Russian ice hockey player (1962–2022)

Sergei Anatolyevich Yashin (Сергей Анатольевич Яшин; 6 March 1962 – 12 April 2022) was a Soviet and Russian professional ice hockey left winger.

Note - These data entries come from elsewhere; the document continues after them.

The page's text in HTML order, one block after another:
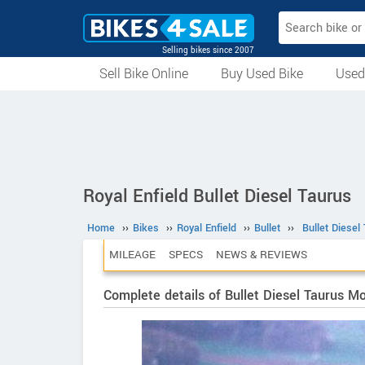
Selling bikes since 2007
Sell Bike Online
Buy Used Bike
Royal Enfield Bullet Diesel Taurus
Home ›› Bikes ›› Royal Enfield ›› Bullet ›› Bullet Diesel
MILEAGE SPECS NEWS & REVIEWS
Complete details of Bullet Diesel Taurus
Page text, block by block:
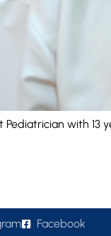
Pediatrician with
Facebook
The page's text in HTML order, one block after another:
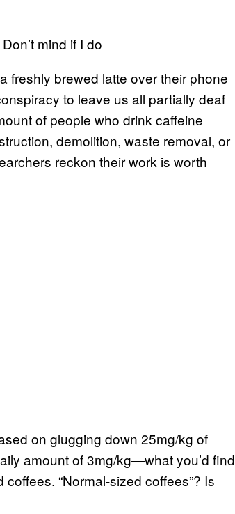
mind if I do
freshly brewed latte over their phone
to leave us all partially deaf
of people who drink caffeine
demolition, waste removal, or
reckon their work is worth
on glugging down 25mg/kg of
amount of 3mg/kg—what you’d find
“Normal-sized coffees”? Is
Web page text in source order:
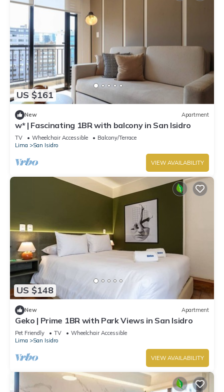
US $161
New Apartment
w* | Fascinating 1BR with balcony in San Isidro
TV Wheelchair Accessible
Balcony/Terrace
Lima
San Isidro
VIEW AVAILABILITY
US $148
New Apartment
Geko | Prime 1BR with Park Views in San Isidro
Pet Friendly TV
Wheelchair Accessible
Lima
San Isidro
VIEW AVAILABILITY
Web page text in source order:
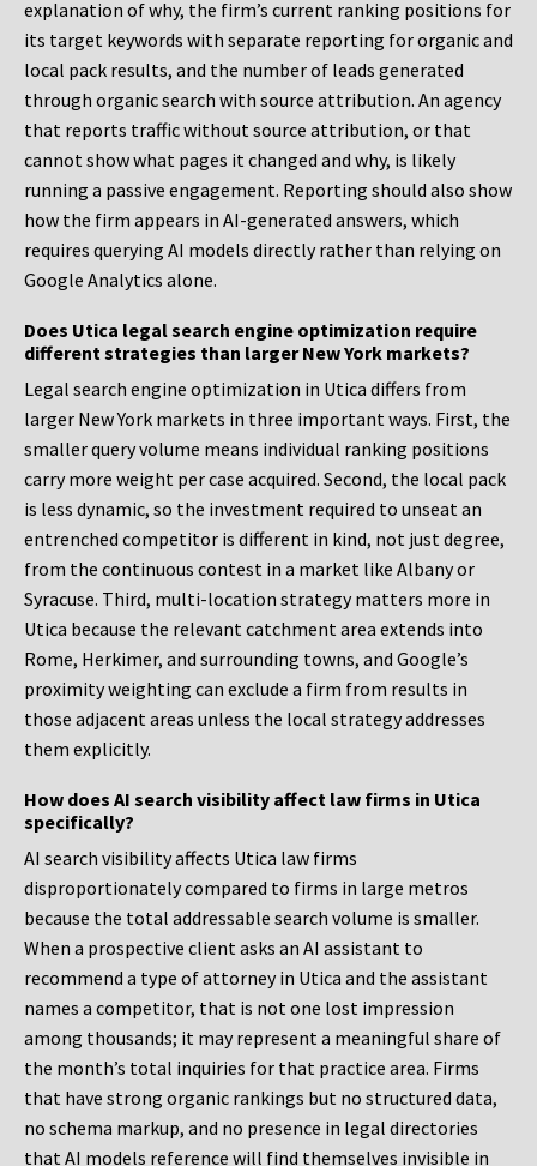
explanation of why, the firm’s current ranking positions for
its target keywords with separate reporting for organic and
local pack results, and the number of leads generated
through organic search with source attribution. An agency
that reports traffic without source attribution, or that
cannot show what pages it changed and why, is likely
running a passive engagement. Reporting should also show
how the firm appears in AI-generated answers, which
requires querying AI models directly rather than relying on
Google Analytics alone.
Does Utica legal search engine optimization require
different strategies than larger New York markets?
Legal search engine optimization in Utica differs from
larger New York markets in three important ways. First, the
smaller query volume means individual ranking positions
carry more weight per case acquired. Second, the local pack
is less dynamic, so the investment required to unseat an
entrenched competitor is different in kind, not just degree,
from the continuous contest in a market like Albany or
Syracuse. Third, multi-location strategy matters more in
Utica because the relevant catchment area extends into
Rome, Herkimer, and surrounding towns, and Google’s
proximity weighting can exclude a firm from results in
those adjacent areas unless the local strategy addresses
them explicitly.
How does AI search visibility affect law firms in Utica
specifically?
AI search visibility affects Utica law firms
disproportionately compared to firms in large metros
because the total addressable search volume is smaller.
When a prospective client asks an AI assistant to
recommend a type of attorney in Utica and the assistant
names a competitor, that is not one lost impression
among thousands; it may represent a meaningful share of
the month’s total inquiries for that practice area. Firms
that have strong organic rankings but no structured data,
no schema markup, and no presence in legal directories
that AI models reference will find themselves invisible in
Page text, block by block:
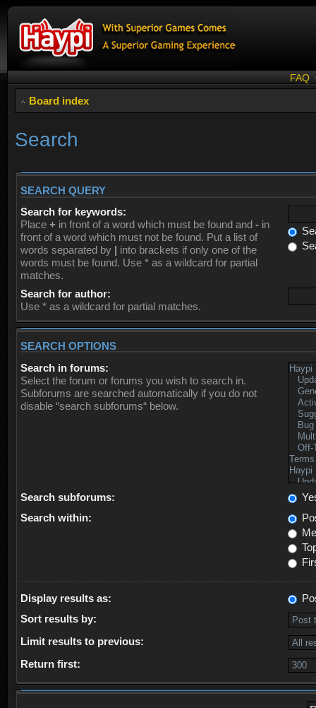
FAQ
Board index
Search
SEARCH QUERY
Search for keywords:
Place + in front of a word which must be found and - in
front of a word which must not be found. Put a list of
words separated by | into brackets if only one of the
words must be found. Use * as a wildcard for partial
matches.
Search for author:
Use * as a wildcard for partial matches.
SEARCH OPTIONS
Search in forums:
Select the forum or forums you wish to search in.
Subforums are searched automatically if you do not
disable “search subforums“ below.
Search subforums:
Search within:
Display results as:
Sort results by:
Limit results to previous:
Return first:
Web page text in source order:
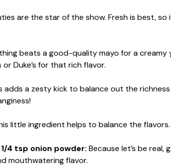
are the star of the show. Fresh is best, so
beats a good-quality mayo for a creamy
or Duke’s for that rich flavor.
adds a zesty kick to balance out the
little ingredient helps to balance the flavors.
4 tsp onion powder: Because let’s be real,
mouthwatering flavor.
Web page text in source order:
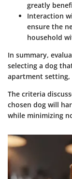
greatly
Interaction
ensure the
household
In summary,
selecting a dog
apartment
The criteria
chosen dog will
while minimizing
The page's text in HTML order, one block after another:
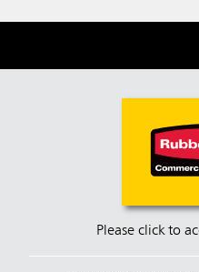
Please click to
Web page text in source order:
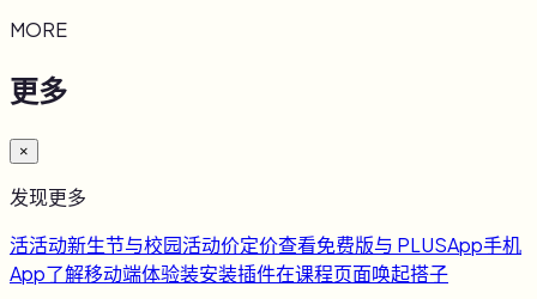
MORE
更多
×
发现更多
活活动新生节与校园活动价定价查看免费版与 PLUSApp手机
App了解移动端体验装安装插件在课程页面唤起搭子
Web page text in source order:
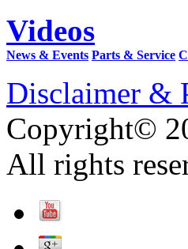
Videos
News & Events Parts & Service
Disclaimer &
Copyright©
All rights
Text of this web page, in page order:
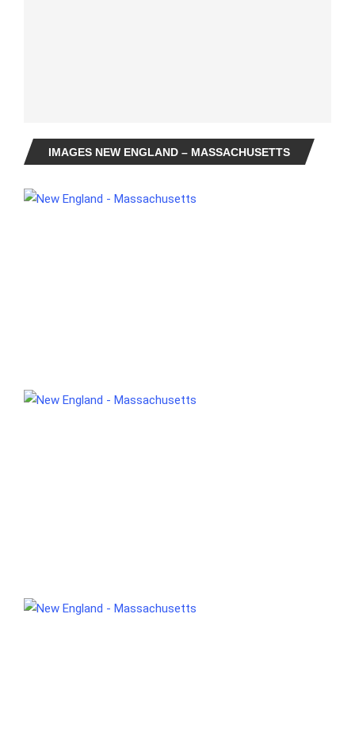
IMAGES NEW ENGLAND – MASSACHUSETTS
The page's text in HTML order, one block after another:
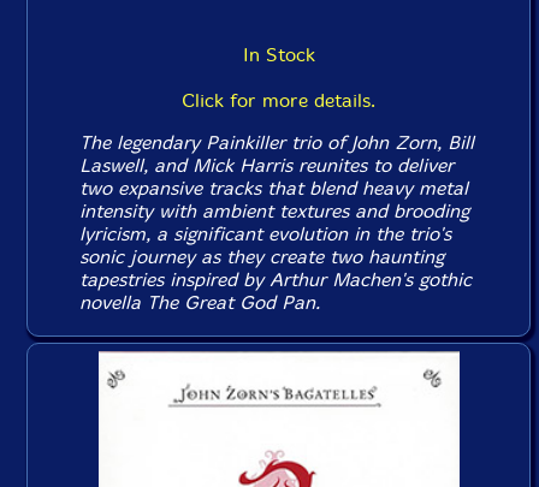
In Stock
Click for more details.
The legendary Painkiller trio of John Zorn, Bill
Laswell, and Mick Harris reunites to deliver
two expansive tracks that blend heavy metal
intensity with ambient textures and brooding
lyricism, a significant evolution in the trio's
sonic journey as they create two haunting
tapestries inspired by Arthur Machen's gothic
novella The Great God Pan.
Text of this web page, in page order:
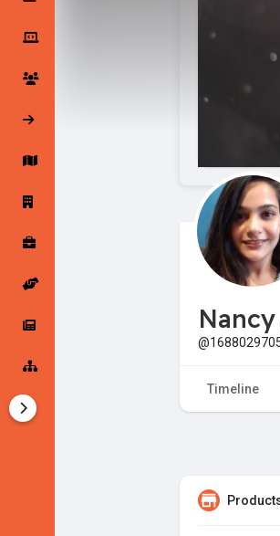
Latest Products & Services
Timeline
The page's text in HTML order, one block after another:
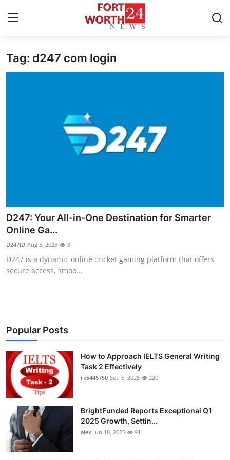
Home
Health
Submit Press Release
Guest Posting
Business
Finance
Tech
Real Estate
General
Tag: d247 com login
D247: Your All-in-One Destination for Smarter
Online Ga...
D247ID Aug 5, 2025 8
D247 is a dynamic online cricket gaming platform that offers
secure access, smoo...
Popular Posts
How to Approach IELTS General Writing
Task 2 Effectively
rk5445750 Sep 6, 2025 220
BrightFunded Reports Exceptional Q1
2025 Growth, Settin...
alex Jun 18, 2025 91
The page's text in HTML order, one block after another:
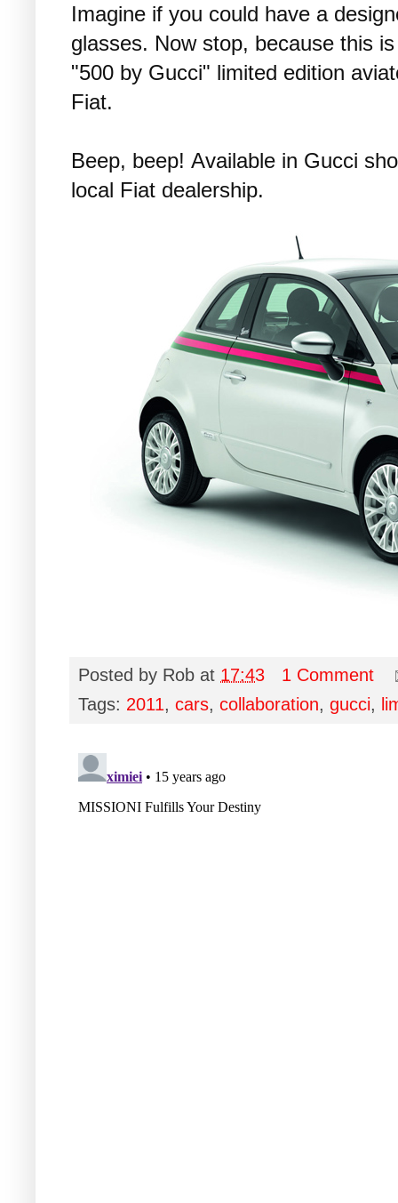
Imagine if you could have a
glasses. Now stop, because this
"500 by Gucci" limited edition
Fiat.
Beep, beep! Available in Gucci
local Fiat dealership.
Posted by Rob at 17:43
1 Comment
Tags: 2011, cars, collaboration, gucci,
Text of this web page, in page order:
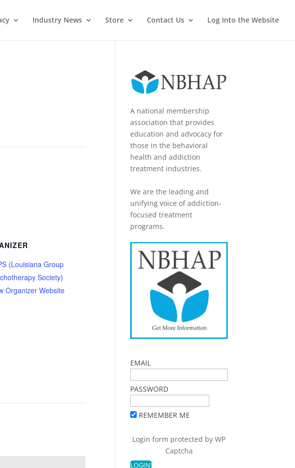
Industry News Store Contact Us Log Into the Website
(Louisiana Group
Society)
Organizer Website
A national membership
association that provides
education and advocacy for
those in the behavioral
health and addiction
treatment industries.
We are the leading and
unifying voice of addiction-
focused treatment
programs.
EMAIL
PASSWORD
REMEMBER ME
Login form protected byWP
Captcha
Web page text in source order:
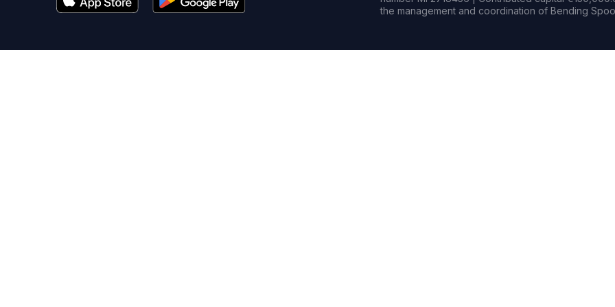
the management and coordination of Bending
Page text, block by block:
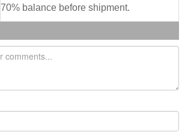
70% balance before shipment.
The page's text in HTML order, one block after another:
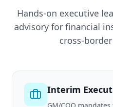
Hands-on executive
advisory for financial
cross-
Interim
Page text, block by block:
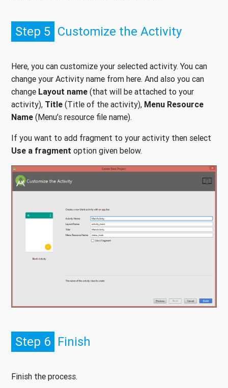
Step 5 Customize the Activity
Here, you can customize your selected activity. You can
change your Activity name from here. And also you can
change Layout name (that will be attached to your
activity), Title (Title of the activity), Menu Resource
Name (Menu’s resource file name).
If you want to add fragment to your activity then select
Use a fragment option given below.
Step 6 Finish
Finish the process.
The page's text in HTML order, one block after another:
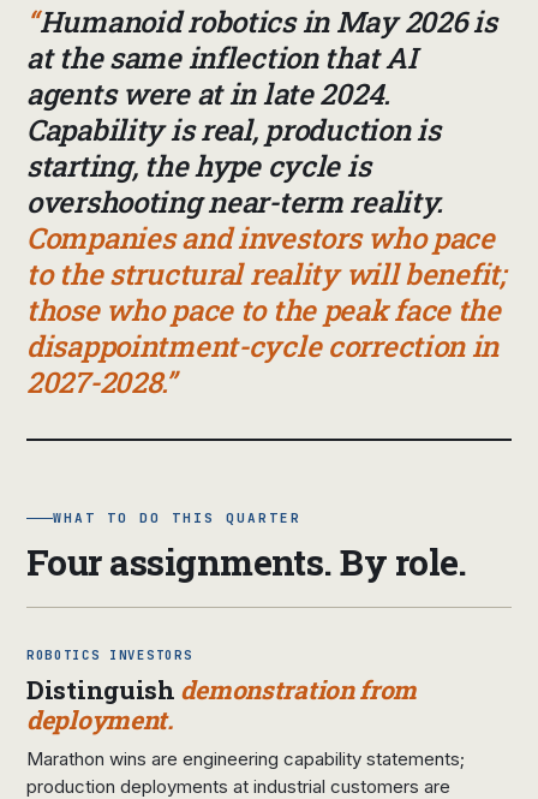
Humanoid robotics in May 2026 is
at the same inflection that AI
agents were at in late 2024.
Capability is real, production is
starting, the hype cycle is
overshooting near-term reality.
Companies and investors who pace
to the structural reality will benefit;
those who pace to the peak face the
disappointment-cycle correction in
2027-2028.
WHAT TO DO THIS QUARTER
Four assignments. By role.
ROBOTICS INVESTORS
Distinguish demonstration from
deployment.
Marathon wins are engineering capability statements;
production deployments at industrial customers are
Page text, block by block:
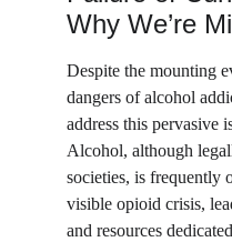
Why We’re
Despite the mounting
dangers of alcohol
address this pervasive
Alcohol, although
societies, is frequently
visible opioid crisis,
and resources
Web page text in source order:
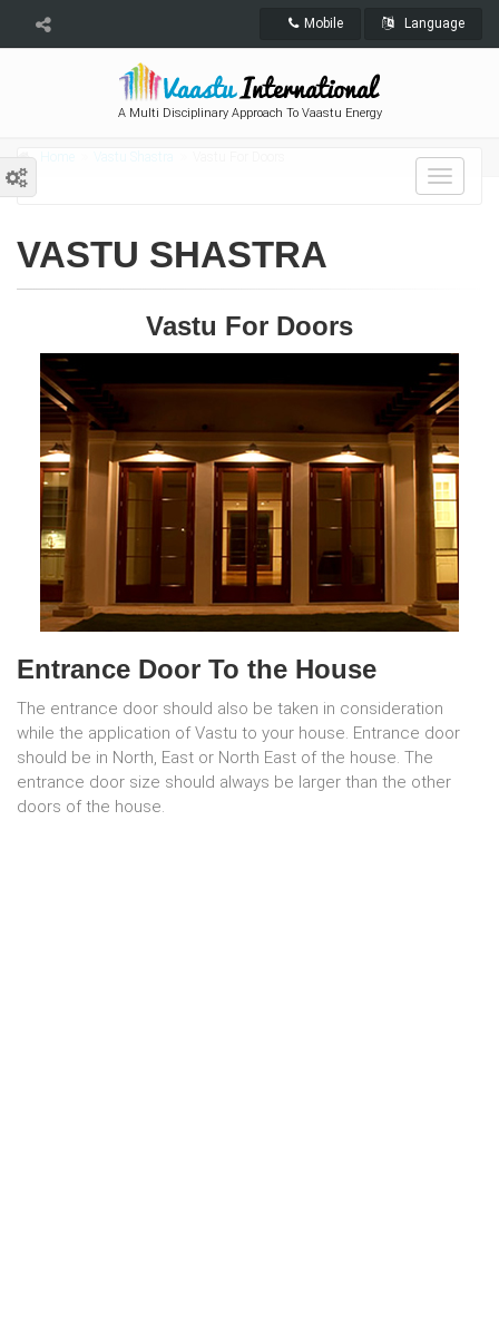
Mobile Language
A Multi Disciplinary Approach To Vaastu Energy
Toggle
VASTU SHASTRA
Vastu For Doors
Entrance Door To the House
The entrance door should also be taken in consideration
while the application of Vastu to your house. Entrance door
should be in North, East or North East of the house. The
entrance door size should always be larger than the other
doors of the house.
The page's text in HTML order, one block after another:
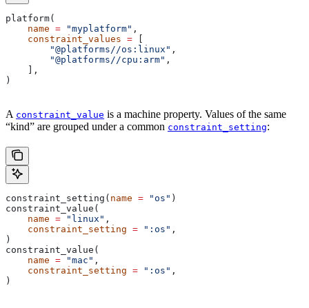
platform(
    name
= "myplatform" ,
    constraint_values
=
        "@platforms//os:linux"
,
        "@platforms//cpu:arm"
,
    ],
)
A constraint_value is a machine property. Values of the same
“kind” are grouped under a common constraint_setting:
constraint_setting( name = "os" )
constraint_value(
    name
= "linux" ,
    constraint_setting
= ":os" ,
)
constraint_value(
    name
= "mac" ,
    constraint_setting
= ":os" ,
)
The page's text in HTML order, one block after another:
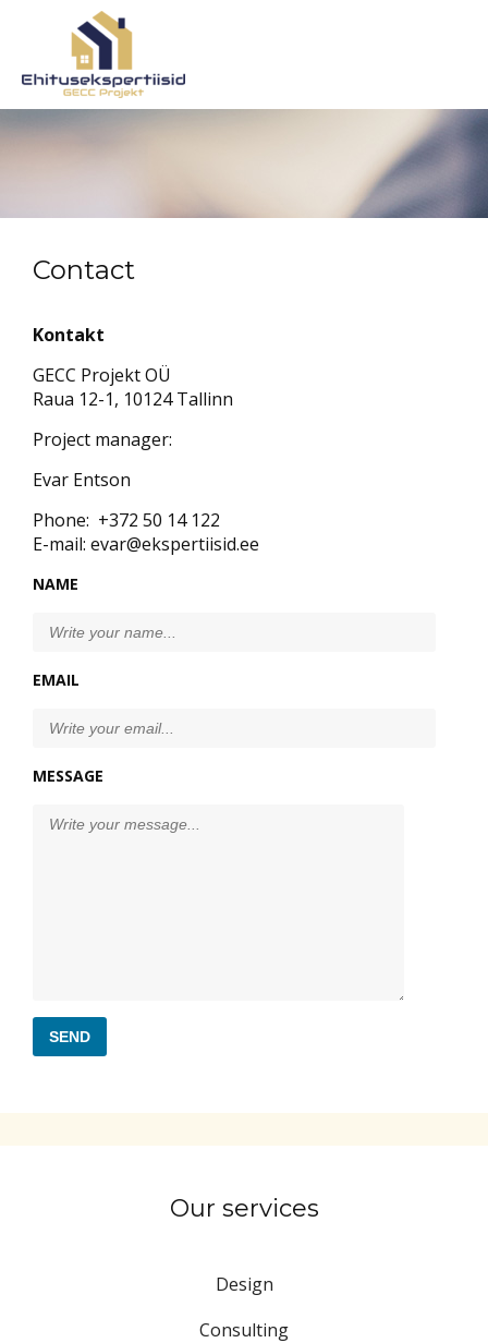
Contact
Kontakt
GECC Projekt OÜ
Raua 12-1, 10124 Tallinn
Project manager:
Evar Entson
Phone: +372 50 14 122
E-mail: evar@ekspertiisid.ee
NAME
EMAIL
MESSAGE
Our services
Design
Consulting
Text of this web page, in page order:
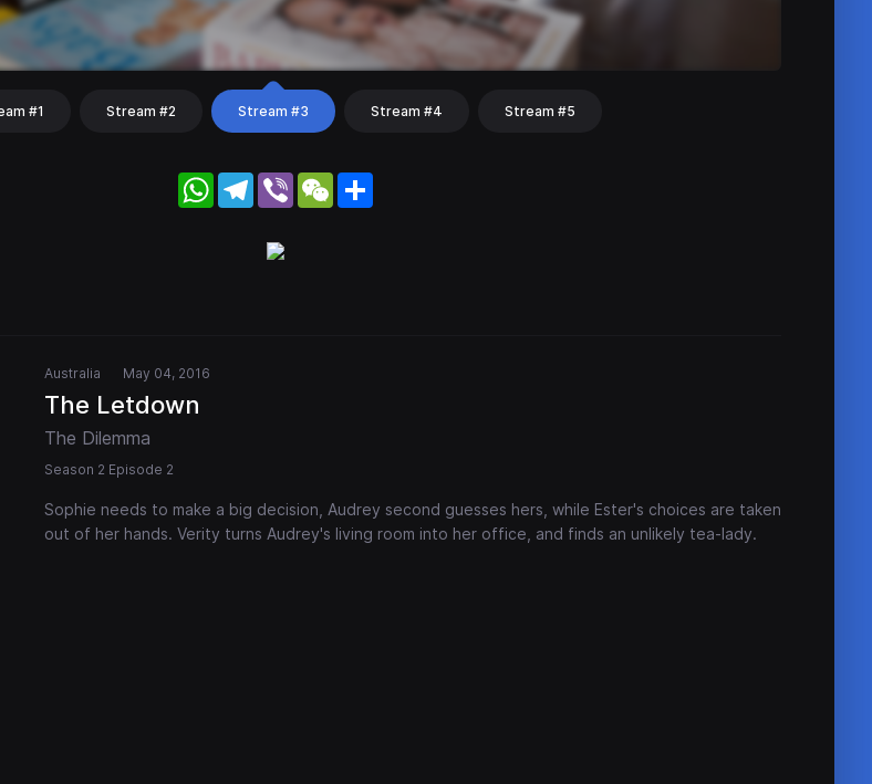
#1 Stream #2 Stream #3 Stream #4 Stream #5
WhatsApp
Telegram
Viber WeChat
Australia May 04, 2016
The Letdown
The Dilemma
Season 2 Episode 2
Sophie needs to make a big decision, Audrey second guesses hers, while Ester's choices are taken
out of her hands. Verity turns Audrey's living room into her office, and finds an unlikely tea-lady.
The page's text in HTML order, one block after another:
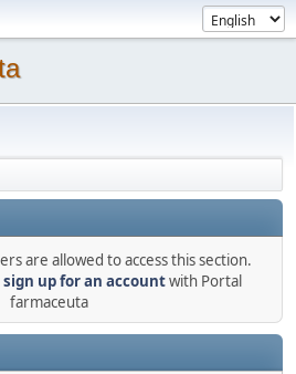
are allowed to access this section.
sign up for an accountwith Portal
farmaceuta
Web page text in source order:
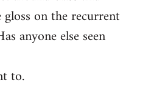
on the recurrent
anyone else seen
to.
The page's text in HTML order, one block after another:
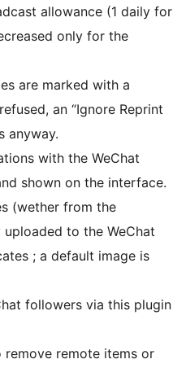
allowance (1 daily for
only for the
are marked with a
an “Ignore Reprint
anyway.
with the WeChat
shown on the interface.
(wether from the
to the WeChat
; a default image is
followers via this plugin
remote items or
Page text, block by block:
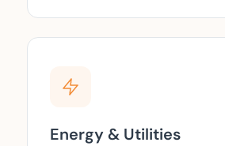
Energy & Utilities
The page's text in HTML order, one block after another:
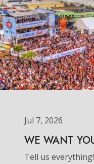
Jul 7, 2026
WE WANT
Tell us everything!
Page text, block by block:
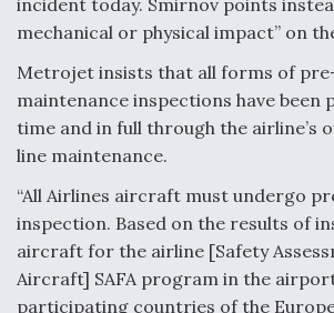
incident today. Smirnov points
mechanical or physical impact” on
Metrojet insists that all forms of
maintenance inspections have been
time and in full through the airline’s
line maintenance.
“All Airlines aircraft must undergo
inspection. Based on the results of
aircraft for the airline [Safety
Aircraft] SAFA program in the
participating countries of the
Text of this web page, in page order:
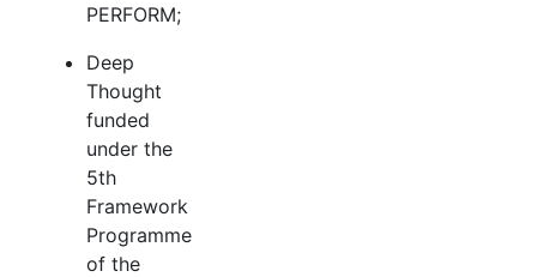
PERFORM;
Deep
Thought
funded
under the
5th
Framework
Programme
of the

Yashin played in the Soviet Championship League for HC Dynamo Moscow, the Eishockey-Bundesliga for EHC Dynamo Berlin, and the Russian Superleague for SKA Saint Petersburg. He was also a member of the Soviet Union men's national ice hockey team and played in the 1988 Winter Olympics where he won a gold medal.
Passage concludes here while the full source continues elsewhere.